Volcano plotting showed relatively small changes at avulsion only, downregulation of genes at acute reimplantation, and general upregulation at 24 h and 48 h (Fig. 1). Genes were spread across all chromosomes, and showed no chromosomal clustering (Fig. 2). The sample expression distribution after normalization and transformation passes the threshold for minimal variance (Fig. 2). Principal component analysis shows separate distributions for each group with a clear separation between avulsion only (Xh) and acute reimplantation (0 h) but with some overlap in the 24 h and 48 h groups (Fig. 3).

Fig. 1

Overview of the experimental model. 3 rats were subjected to avulsion only, 3 animals to avulsion followed by direct reimplantation of the avulsed root, 3 animals to avulsion followed by a 24 h delay of the reimplantation and 3 animals to avulsion followed by a 48 h delay of the reimplantation. To the left is shown volcano plots for the respective group showing relatively small changes in animals subjected to avulsion only, a downregulation of gene regulation in animals subjected to acute reimplantation, and a general upregulation at 24 h and 48 h. X-axis: fold change, y-axis: p-value. Colored dots mark genes above the threshold for further analysis: p < .05, FC > 1.4. Genes are spread across all chromosomes. Green: downregulation, red: upregulation.

Fig. 2

Whole transcriptome overview. The sample expression distribution after normalization and transformation passes the threshold for minimal variance. Principal component analysis shows separate distributions for each group with an overlap in the 24 h and 48 h groups. Chromosome distribution analysis shows equal distribution of differentially expressed genes across the chromosomes. Acute reimplantation caused mostly down-regulation of genes (green color), while at 24 h and 48 h mostly up-regulation of genes (red color).

Fig. 3

Time dependent inflammatory activation and fibrosis in the spinal cord after VRA. Lineage correlations of protein coding genes confirming high correlation in all groups for CNS (fetal spinal cord, oligodendrocyte progenitor, visual cortex, brain, neurons, neural progenitor). At 24 h and 48 h, high lineage correlations for inflammation (microglia) and fibrosis (osteoblasts, cardiac fibroblasts, fibroblasts, embryonic fibroblasts) are found. Note the high lineage correlation for neurotransmission (dopaminergic progenitor) at 24 h and 48 h, not found in control, Xh and 0 h. Note the higher correlation for inflammation and fibrosis in acute reimplantation (0 h) compared to no implantation after avulsion (Xh).

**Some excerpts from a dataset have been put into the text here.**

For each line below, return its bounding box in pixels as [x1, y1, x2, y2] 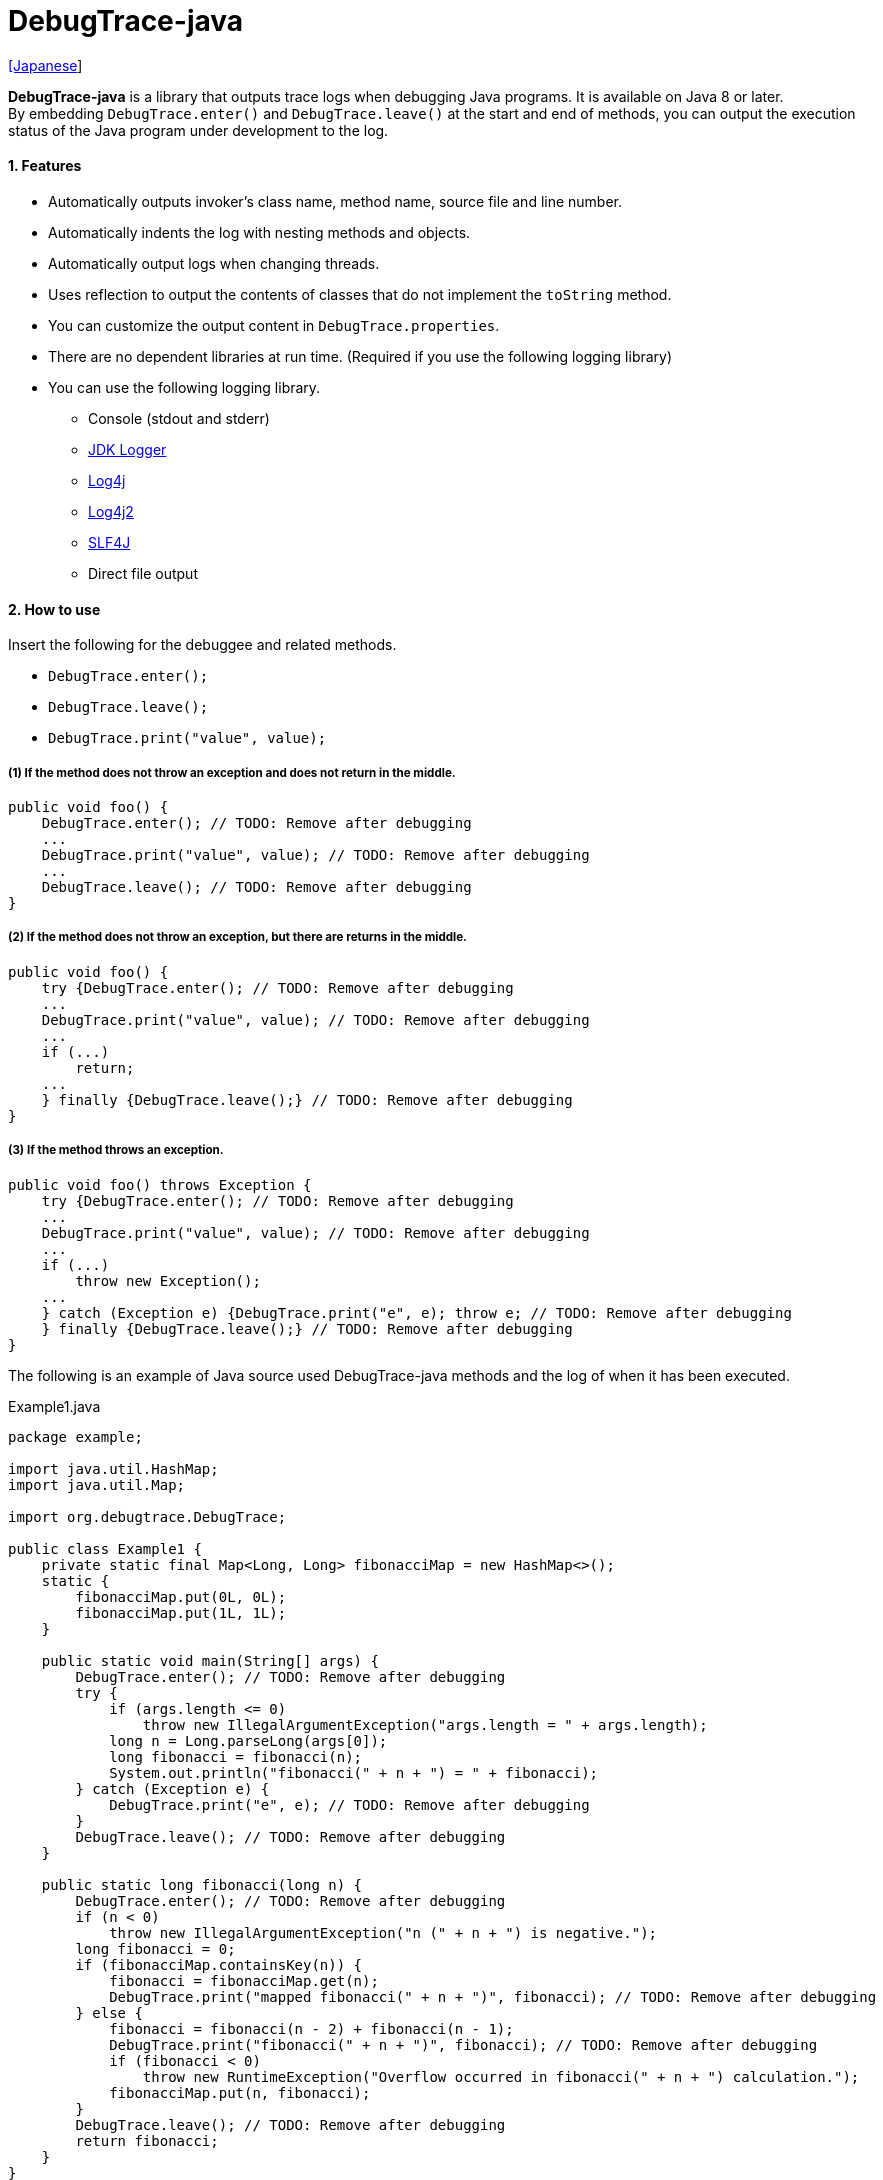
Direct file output [88, 564, 198, 582]
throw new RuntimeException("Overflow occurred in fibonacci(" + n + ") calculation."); [142, 2068, 860, 2085]
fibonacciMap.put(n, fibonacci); [109, 2084, 371, 2101]
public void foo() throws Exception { [8, 1176, 312, 1193]
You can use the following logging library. [48, 378, 321, 396]
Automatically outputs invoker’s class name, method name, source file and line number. [48, 192, 623, 210]
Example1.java [8, 1397, 101, 1415]
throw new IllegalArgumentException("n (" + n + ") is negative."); [109, 1924, 658, 1941]

Lineage correlations of protein coding genes confirmed high correlation in all groups for CNS (fetal spinal cord, oligodendrocyte progenitor, visual cortex, brain, neurons, and neural progenitor). At 24 h and 48 h, high lineage correlations for inflammation (microglia) and fibrosis (osteoblasts, cardiac fibroblasts, fibroblasts, embryonic fibroblasts) were seen. A high lineage correlation for neurotransmission (dopaminergic progenitor) at 24 h and 48 h, was not found in control, avulsion (Xh) and acute reimplantation (0 h). A higher correlation for inflammation (microglia) and fibrosis (fibroblasts) was found after acute reimplantation (0 h) compared to no implantation after avulsion only (Xh) (Fig. 4).

Fig. 4

The inflammatory activation after VRA and reimplantation is mediated by interleukine- and lymphocyte genes. Pathway analysis of most enriched WikiPathways. Reimplantation at 0 h does not cause changes in major inflammatory pathways IL-3, IL-4, IL-5, IL-6, T-cell receptor signaling and B-cell receptor signaling compared to avulsion only (Xh). At 24 h and 48 h, these inflammatory pathways are equally activated along with signaling pathways (cardiovascular, Alpha6-Beta4 integrin, Kit receptor, G13, G-protein).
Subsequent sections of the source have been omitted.